CN104408037A

CN104408037A - Tibetan text vector model representation method

Info

Publication number: CN104408037A
Application number: CN201410734163.2A
Authority: CN
Inventors: 才智杰; 才让卓玛
Original assignee: Individual
Current assignee: Individual
Priority date: 2014-12-05
Filing date: 2014-12-05
Publication date: 2015-03-11

Abstract

The invention relates to Tibetan information processing technical field and provides a Tibetan text vector model representation method. The Tibetan text vector model representation method comprises the representation of a vector model of Tibetan characters and the representation of a vector model of Tibetan character strings, wherein the Tibetan characters are represented by elements in a vector set which is equal to the formula, every character string is mainly formed by a plurality of Tibetan characters, every Tibetan character is corresponding to a one-dimensional vector which comprises seven components according to the vector model of the Tibetan characters, the vector model of the Tibetan character strings is obtained through the transposed representation of the corresponding one-dimensional vector of every Tibetan character in the corresponding character string in turn, and the vector model is equal to the formula.
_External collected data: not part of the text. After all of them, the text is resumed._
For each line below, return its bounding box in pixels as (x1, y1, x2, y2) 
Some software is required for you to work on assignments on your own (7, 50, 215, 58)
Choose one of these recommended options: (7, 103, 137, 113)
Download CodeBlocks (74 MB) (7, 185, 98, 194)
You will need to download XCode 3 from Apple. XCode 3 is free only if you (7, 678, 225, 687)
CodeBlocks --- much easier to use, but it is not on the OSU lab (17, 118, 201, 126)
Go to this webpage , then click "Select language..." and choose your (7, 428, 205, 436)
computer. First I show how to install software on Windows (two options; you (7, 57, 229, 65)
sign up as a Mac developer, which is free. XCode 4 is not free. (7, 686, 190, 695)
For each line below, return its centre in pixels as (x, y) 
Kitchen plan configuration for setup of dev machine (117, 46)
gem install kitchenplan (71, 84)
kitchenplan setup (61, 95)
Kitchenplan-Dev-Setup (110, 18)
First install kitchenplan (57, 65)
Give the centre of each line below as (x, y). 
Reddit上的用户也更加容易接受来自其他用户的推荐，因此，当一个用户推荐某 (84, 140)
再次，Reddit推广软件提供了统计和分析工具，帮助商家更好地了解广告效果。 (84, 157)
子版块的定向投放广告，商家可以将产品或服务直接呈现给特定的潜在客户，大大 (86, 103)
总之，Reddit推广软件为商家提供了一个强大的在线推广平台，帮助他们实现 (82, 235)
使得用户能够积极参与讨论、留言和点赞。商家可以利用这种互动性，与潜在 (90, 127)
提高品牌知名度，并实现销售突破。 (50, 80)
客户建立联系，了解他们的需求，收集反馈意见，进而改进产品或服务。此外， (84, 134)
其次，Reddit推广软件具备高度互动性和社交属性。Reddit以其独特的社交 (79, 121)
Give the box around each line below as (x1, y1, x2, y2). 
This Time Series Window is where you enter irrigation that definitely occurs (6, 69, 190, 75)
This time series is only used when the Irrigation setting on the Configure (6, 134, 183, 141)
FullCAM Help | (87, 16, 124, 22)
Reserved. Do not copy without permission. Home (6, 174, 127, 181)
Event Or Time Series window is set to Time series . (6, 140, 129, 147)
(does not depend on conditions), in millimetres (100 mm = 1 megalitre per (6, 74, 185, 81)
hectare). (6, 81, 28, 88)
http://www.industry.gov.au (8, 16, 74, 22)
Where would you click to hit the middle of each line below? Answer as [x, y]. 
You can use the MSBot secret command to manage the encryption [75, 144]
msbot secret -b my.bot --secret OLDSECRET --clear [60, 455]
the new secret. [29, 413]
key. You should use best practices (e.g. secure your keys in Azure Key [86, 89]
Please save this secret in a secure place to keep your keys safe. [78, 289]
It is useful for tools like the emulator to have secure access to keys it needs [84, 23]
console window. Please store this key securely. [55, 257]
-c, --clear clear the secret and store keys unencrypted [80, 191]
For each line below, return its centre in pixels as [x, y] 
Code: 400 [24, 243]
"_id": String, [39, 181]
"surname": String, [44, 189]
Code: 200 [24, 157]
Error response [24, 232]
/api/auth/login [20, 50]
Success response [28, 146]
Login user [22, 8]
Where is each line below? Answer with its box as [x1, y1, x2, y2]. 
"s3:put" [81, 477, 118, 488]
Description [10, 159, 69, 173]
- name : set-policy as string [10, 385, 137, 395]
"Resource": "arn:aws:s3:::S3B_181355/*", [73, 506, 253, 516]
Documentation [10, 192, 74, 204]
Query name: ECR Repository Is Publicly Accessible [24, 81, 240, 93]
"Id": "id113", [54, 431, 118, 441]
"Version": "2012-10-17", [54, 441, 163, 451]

According to the Tibetan text vector model representation method, a Tibetan text is represented by the vector models, the Tibetan text is converted into the vector models which are easy to process, and accordingly the calculations and the operation on the text are simplified and the Tibetan information processing can be efficient.

Description

The vector model method for expressing of Tibetan language text

Technical field

The present invention relates to Tibetan information processing technology field, particularly the vector model method for expressing of Tibetan language text.

Background technology

Tibetan is one of ancient nationality of China, is mainly distributed in five provinces and regions such as Tibet, Qinghai, Gansu, Yunnan, Sichuan.There are long history, magnificent culture in Tibetan.Tibetan language is the writing system of Tibetan language, since the initiative of 7th century of Christian era, through three fairly large determining, become better and approaching perfection day by day, formulated the Tibetan language syntax, poured into the wisdom of successive dynasties many great thinkers of the past, for the abundant of Tibetan language and development serve positive effect, erect the bridge of Tibetan and other brother nationality's cultural exchanges, constructed the cultural defence line in motherland border area, created the documents and materials that Books are numerous.The user of Tibetan language word is distributed in China Tibet, Qinghai, Sichuan, Gansu, Yunnan, and the countries and regions such as Pakistan, India, Nepal, Bhutan, and use comparatively extensive, user is more than 7,000,000 people.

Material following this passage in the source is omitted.